--- DATA RECORDS Enclosed Below ---

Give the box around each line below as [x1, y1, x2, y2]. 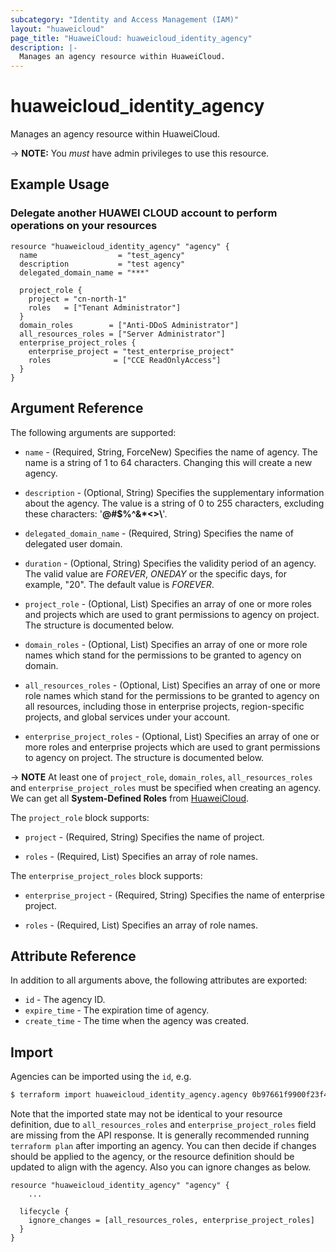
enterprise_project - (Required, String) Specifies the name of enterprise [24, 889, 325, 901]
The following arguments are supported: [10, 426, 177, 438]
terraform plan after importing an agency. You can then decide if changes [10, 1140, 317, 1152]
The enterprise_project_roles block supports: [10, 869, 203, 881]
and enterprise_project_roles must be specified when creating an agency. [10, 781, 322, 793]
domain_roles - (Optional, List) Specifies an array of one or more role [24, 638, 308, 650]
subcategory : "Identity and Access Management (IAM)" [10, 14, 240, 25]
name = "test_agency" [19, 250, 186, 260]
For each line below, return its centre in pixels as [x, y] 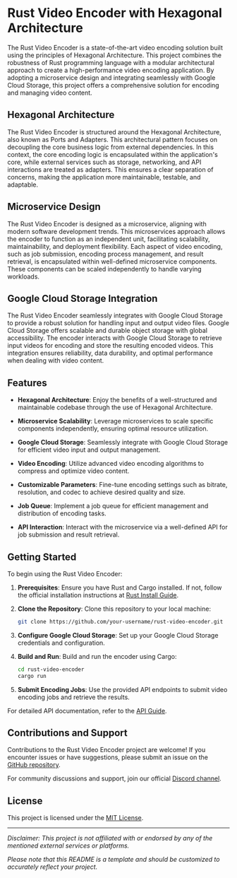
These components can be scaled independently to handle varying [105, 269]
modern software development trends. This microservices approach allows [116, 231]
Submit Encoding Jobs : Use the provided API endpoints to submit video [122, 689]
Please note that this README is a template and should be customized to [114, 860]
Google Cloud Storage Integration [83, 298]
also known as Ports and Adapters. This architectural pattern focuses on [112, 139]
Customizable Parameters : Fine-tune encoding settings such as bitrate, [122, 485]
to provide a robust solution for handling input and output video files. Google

--- End of Enclosed DATA RECORDS ---

Pictures excluded, copy the lines exactly from where the material starts to the line with "The enterprise_project_roles block", inclusive.

Give the box around each line below as [x1, y1, x2, y2]. 
enterprise_project - (Required, String) Specifies the name of enterprise [24, 889, 325, 901]
The following arguments are supported: [10, 426, 177, 438]
terraform plan after importing an agency. You can then decide if changes [10, 1140, 317, 1152]
The enterprise_project_roles block supports: [10, 869, 203, 881]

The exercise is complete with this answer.